ABOUT THIS EXERCISE:
The word "CycleGAN" marks the lines you need; copy each of them from the data.

Items listed in a dataset:
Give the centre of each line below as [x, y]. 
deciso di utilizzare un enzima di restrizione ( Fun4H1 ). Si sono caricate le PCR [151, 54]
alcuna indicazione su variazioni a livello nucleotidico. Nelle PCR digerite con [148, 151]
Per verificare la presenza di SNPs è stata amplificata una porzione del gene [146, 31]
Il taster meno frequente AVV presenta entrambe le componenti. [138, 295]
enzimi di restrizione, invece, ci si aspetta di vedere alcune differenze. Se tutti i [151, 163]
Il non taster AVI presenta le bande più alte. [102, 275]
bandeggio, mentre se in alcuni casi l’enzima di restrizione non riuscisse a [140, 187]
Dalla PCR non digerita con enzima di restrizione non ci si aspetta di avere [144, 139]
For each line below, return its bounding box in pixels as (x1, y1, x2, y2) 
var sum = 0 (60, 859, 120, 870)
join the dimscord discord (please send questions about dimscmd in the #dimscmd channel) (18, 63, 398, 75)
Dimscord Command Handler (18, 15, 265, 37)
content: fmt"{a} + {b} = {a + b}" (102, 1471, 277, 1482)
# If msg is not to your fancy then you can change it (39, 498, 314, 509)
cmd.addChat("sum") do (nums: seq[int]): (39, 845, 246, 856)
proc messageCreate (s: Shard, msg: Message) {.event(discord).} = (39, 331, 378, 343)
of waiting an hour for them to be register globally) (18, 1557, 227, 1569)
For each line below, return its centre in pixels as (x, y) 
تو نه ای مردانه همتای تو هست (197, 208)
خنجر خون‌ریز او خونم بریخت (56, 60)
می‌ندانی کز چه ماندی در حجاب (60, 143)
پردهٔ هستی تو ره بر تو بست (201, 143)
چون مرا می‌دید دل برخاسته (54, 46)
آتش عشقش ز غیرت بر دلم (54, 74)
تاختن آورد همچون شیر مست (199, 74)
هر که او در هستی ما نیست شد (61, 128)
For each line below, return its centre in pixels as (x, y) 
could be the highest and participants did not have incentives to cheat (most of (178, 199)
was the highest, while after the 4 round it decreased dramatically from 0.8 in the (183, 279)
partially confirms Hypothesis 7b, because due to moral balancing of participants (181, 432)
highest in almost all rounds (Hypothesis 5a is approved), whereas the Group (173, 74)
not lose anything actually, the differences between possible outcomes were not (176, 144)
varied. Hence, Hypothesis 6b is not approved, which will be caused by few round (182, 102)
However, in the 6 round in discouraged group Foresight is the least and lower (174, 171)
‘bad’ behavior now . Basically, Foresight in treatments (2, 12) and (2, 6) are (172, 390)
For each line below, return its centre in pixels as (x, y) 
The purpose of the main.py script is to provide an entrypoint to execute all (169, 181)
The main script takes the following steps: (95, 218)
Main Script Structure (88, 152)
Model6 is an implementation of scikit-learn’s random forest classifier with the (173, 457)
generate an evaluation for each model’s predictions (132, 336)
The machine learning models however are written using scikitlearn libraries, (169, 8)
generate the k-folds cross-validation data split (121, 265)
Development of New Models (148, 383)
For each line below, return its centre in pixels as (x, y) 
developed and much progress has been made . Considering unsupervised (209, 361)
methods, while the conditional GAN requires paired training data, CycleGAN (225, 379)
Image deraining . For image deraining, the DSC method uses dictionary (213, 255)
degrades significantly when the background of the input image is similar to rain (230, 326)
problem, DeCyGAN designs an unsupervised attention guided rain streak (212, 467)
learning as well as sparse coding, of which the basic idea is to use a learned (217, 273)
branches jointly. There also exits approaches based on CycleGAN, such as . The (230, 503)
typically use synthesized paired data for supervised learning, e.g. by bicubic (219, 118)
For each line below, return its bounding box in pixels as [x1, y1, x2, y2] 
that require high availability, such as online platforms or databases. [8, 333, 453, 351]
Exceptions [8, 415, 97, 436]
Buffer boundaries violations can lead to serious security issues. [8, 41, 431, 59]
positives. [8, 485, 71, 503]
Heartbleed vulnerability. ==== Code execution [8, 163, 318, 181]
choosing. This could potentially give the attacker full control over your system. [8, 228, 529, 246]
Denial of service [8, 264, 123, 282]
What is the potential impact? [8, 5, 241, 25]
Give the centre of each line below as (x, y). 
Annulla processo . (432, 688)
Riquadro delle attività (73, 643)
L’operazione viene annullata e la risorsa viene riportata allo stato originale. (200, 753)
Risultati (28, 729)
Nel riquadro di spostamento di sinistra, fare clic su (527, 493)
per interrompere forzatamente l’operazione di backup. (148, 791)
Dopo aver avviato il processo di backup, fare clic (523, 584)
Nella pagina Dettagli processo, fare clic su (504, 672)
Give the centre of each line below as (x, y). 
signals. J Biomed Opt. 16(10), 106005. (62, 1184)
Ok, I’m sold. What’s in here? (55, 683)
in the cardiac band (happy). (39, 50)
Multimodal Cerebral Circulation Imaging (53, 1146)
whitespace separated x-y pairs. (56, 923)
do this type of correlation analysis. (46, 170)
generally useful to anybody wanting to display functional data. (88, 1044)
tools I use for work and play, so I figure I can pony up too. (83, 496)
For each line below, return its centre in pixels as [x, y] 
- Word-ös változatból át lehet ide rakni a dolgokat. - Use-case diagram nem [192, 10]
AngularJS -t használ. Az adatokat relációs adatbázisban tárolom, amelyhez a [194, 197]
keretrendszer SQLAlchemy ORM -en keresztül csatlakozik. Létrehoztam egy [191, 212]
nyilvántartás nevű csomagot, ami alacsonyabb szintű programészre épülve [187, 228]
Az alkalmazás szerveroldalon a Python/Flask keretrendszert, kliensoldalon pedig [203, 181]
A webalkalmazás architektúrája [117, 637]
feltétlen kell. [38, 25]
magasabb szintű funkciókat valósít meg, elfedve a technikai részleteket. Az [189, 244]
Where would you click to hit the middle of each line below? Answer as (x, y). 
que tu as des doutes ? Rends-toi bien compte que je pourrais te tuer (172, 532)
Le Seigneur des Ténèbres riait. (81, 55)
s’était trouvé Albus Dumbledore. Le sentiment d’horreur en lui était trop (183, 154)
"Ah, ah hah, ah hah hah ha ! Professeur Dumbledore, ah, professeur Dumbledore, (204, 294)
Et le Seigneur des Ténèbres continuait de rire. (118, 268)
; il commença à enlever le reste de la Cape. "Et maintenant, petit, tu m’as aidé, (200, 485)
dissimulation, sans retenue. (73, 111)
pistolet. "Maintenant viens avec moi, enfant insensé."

ANSWER TO THIS TASK:
methods, while the conditional GAN requires paired training data, CycleGAN (225, 379)
branches jointly. There also exits approaches based on CycleGAN, such as . The (230, 503)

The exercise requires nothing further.